Un exercice inverse la logique. Vous décidez à l’avance ce que vous travaillez : la lumière, le cadrage, la vitesse d’obturation. Chaque photo devient un test. Réussite ou ratage, vous comprenez pourquoi. C’est le principe de la pratique délibérée, celui qui fait progresser un musicien quand il travaille un seul passage difficile au lieu de rejouer le morceau en boucle.

Ces exercices s’intègrent parfaitement dans une démarche d’apprentissage de la photographie en autodidacte.

Nicolas Croce, qui a publié un livre de 25 exercices sur la question, fait le même constat. La plupart des débutants ne stagnent pas par manque de talent. Ils stagnent parce qu’ils n’ont aucun objectif en tête au moment de sortir l’appareil. Donnez-leur une consigne simple, et la progression repart en quelques sorties.

Et il y à un bonus. Un défi, c’est ludique. On a envie de le réussir, donc on déclenche plus, donc on apprend plus. La motivation et la pratique se nourrissent l’une l’autre.

Préparer le terrain avant le premier exercice

Avant d’attaquer, deux ou trois habitudes vont décupler ce que vous tirez de chaque séance.

Notez vos réglages. Que vous photographiiez en RAW ou en JPEG, les données techniques sont enregistrées dans le fichier, dans ce qu’on appelle les données EXIF : ouverture, vitesse, sensibilité ISO, focale utilisée. Lightroom les affiche, l’application Photos de votre téléphone aussi, et même un clic droit sur l’image sous Windows. Prenez le réflexe de regarder ces chiffres quand une photo vous plaît. C’est comme ça qu’on relie un réglage précis à un résultat précis.

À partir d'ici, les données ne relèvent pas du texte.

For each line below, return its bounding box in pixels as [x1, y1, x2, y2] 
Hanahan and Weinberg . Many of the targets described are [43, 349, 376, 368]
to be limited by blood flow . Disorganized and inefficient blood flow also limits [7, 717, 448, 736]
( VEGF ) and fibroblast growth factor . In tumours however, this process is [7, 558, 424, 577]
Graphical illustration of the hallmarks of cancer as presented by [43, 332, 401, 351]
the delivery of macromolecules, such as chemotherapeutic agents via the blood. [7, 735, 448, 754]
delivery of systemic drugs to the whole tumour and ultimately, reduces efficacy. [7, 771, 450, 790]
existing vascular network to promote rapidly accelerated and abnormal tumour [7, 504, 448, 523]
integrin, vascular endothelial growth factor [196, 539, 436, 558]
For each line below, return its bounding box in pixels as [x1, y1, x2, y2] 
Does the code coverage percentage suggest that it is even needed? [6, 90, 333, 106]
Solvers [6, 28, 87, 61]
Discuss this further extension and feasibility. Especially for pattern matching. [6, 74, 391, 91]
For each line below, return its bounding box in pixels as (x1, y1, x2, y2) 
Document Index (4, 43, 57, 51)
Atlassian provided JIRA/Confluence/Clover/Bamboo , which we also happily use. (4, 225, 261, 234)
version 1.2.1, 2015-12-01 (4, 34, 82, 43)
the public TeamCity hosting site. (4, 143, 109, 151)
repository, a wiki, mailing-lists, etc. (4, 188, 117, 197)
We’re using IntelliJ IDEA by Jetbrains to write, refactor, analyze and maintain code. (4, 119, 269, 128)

Un seul objectif par séance. Si vous travaillez la lumière, laissez tomber la composition pour aujourd’hui. Si vous travaillez le cadrage, peu importe que l’exposition soit parfaite. Le cerveau apprend mal quand on lui demande de surveiller trois choses à la fois.

Dernier point, et pas le moins utile : gardez vos ratés. On à tous le réflexe d’effacer les photos floues ou mal exposées dès qu’on les voit sur l’écran. Mauvaise idée. Ce sont justement elles qui montrent ce qui cloche. Mettez-les dans un dossier à part. Vous les ressortirez dans un mois pour mesurer le chemin parcouru.

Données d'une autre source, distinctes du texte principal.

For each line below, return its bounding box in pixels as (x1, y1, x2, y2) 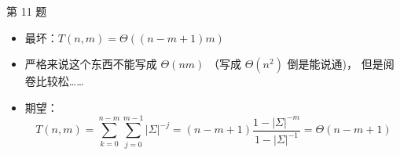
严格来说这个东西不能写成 (24, 56, 157, 72)
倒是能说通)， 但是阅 (287, 56, 394, 72)
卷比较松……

Exercices pour apprivoiser la lumière

Exercices pour apprivoiser la lumière

La lumière décide de presque tout. Avant le sujet, avant le matériel, c’est elle qui fait qu’une image est plate ou qu’elle a du relief.

Pour aller plus loin dans la maîtrise des arrière-plans, découvrez comment réussir un bokeh en portrait.

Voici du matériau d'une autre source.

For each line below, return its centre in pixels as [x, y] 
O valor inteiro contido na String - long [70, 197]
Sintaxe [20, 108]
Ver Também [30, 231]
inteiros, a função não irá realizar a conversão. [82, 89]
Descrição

Premier exercice, la même scène sous trois lumières. Choisissez un objet immobile près d’une fenêtre : une tasse, une plante verte, un doudou. Photographiez-le à 8h, puis vers 13h, puis vers 18h. Même cadrage, même réglages si vous y arrivez. Le matin, la lumière arrive douce et un peu bleutée. À midi, elle tombe à la verticale et écrase les volumes, le pire moment pour un portrait d’ailleurs. En fin de journée, elle devient chaude et dessine des ombres longues. La différence saute aux yeux quand vous mettez les trois photos côte à côte.

Deuxième exercice, le contre-jour de fenêtre. Placez une personne devant la fenêtre, dos à la lumière. Faites une première photo en laissant l’appareil décider : le visage sera trop sombre. Puis touchez l’écran sur le visage (ou montez l’exposition d’un cran ou deux) et refaites la photo. Vous venez de comprendre la mesure d’exposition, sans aucun cours théorique.

Si vous voulez la lumière la plus flatteuse qui soit, sortez pendant l’heure dorée, ce créneau d’environ 45 minutes juste avant le coucher du soleil. La lumière y est rasante et douce. Beaucoup de photographes ne shootent presque que là.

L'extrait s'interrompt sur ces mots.